Richard Edward Lauterbach (June 18, 1914, New York - September 20, 1950, New York) was the Time magazine Moscow bureau chief during World War II.
Lauterbach was born in New York in 1914. He studied China and the Far East under Professor John K. Fairbank (later, an [in]famous "China Hand) at Harvard University.[1]
Lauterbach was among a group of several journalists employed by Time magazine including John Scott that demanded publisher Henry Luce fire Whittaker Chambers as head of the foreign news department because of Chambers views toward Stalinism and Soviet Communism. Lauterbach was Time's Moscow bureau correspondent.[2] According to Jack Soble, Lauterbach threatened to resign rather than write articles critical of the Soviet Union. Soble recommended Lauterbach for recruitment to the KGB.
In January 1944, Lauterbach was part of the delegation of Western correspondents who visited the graves in Katyn forest at the invitation of the Soviets. He believed the Soviet version that the Germans were the perpetrators.[3] Lauterbach was one of the first American journalists to write about the liberation of Nazi concentration camps. After visiting the Majdanek camp near Lublin in 1944, Lauterbach described how the impact of the "full emotional shock came at a giant warehouse chock-full of people's shoes, more than 800,000 of all sizes, shapes, colors, and styles.... In some places the shoes had burst out of the building like corn from a crib. It was monstrous. There is something about an old shoe as personal as a snapshot or a letter.
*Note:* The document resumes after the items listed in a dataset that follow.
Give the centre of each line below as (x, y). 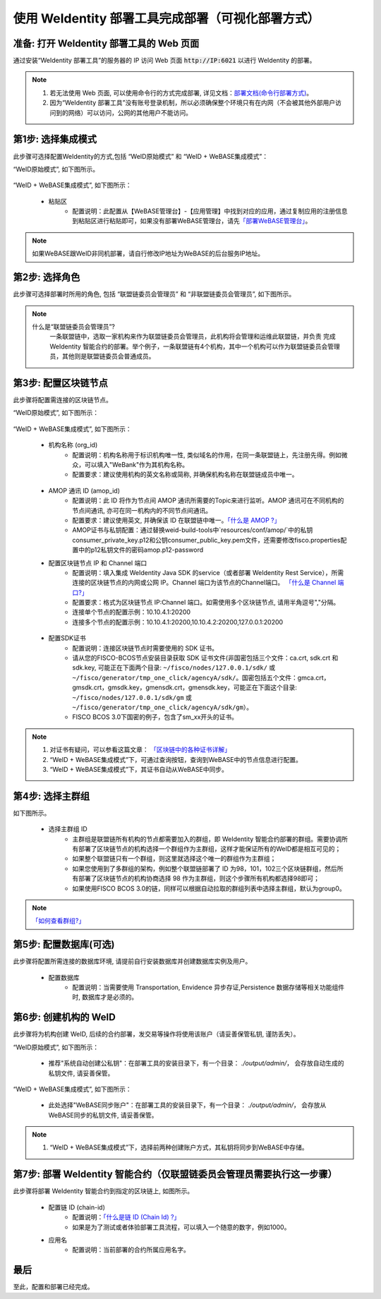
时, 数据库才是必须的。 (105, 997)
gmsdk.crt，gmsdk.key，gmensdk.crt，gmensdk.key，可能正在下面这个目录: (185, 687)
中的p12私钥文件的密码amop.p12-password (141, 550)
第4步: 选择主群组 (52, 796)
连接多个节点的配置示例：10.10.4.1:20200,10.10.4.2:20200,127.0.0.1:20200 (178, 622)
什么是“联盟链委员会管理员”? (74, 326)
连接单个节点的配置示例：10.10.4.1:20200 (131, 612)
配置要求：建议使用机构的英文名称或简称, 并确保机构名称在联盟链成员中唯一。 (185, 475)
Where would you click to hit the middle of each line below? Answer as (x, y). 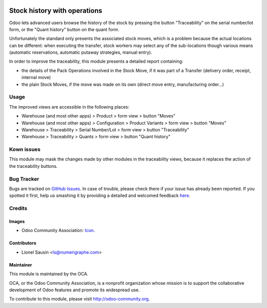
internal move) (36, 77)
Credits (18, 208)
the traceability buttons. (33, 166)
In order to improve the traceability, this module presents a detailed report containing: (96, 61)
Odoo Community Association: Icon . (58, 231)
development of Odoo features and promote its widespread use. (74, 290)
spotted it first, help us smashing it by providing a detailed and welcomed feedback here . (100, 195)
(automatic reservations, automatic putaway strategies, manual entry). (81, 52)
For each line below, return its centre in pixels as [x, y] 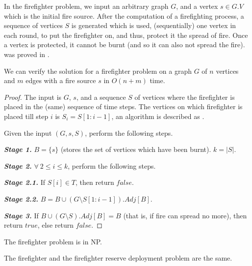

I looked at them and saw their owners: skinny kids in soft, white, worn slippers; thin ladies in black highlaced shoes; sturdy soldiers in brown military shoes..."[4]
Lauterbach, then "associate editor of LIFE," wrote a January 1, 1945, Life magazine article marking Stalin's birthday, entitled "Stalin at 65."[5] Lauterbach wrote that Stalin was driven to "push through collectivization of farms at any cost, to build up the morale, to promote the Stakhanovite speed-up movement, to make peace with Hitler for enough time to plan and build for the war he knew was coming...." He quotes Stalin: "Those who think I would ever embark on the adventurous path of conquest blatantly underestimate my sense of realities." He closes by saying that Stalin had made his greatest contribution "to the workers of the world by establishing socialism in one country, by raising the economic level of the masses in Russia to new highs by setting up the Soviet Union as the shining example".
After World War II, Lauterbach was a Nieman Fellow in 1947 at Harvard's Nieman Foundation for Journalism and wrote his book Danger from the East while there.[1] The book received a favorable review in the Nieman Reports: "Lauterbach's is the first good account written about the Japanese occupation," thought the review did caution, "One does not have to agree with everything Lauterbach says to recommend his book as one of the best on the Far East."[1]
Lauterbach died of polio in New York in 1950, aged just 36.[6]
The Richard E. Lauterbach Award for Distinguished Service in the Field of Civil Liberties has been established by the Authors Guild of the Authors League of America.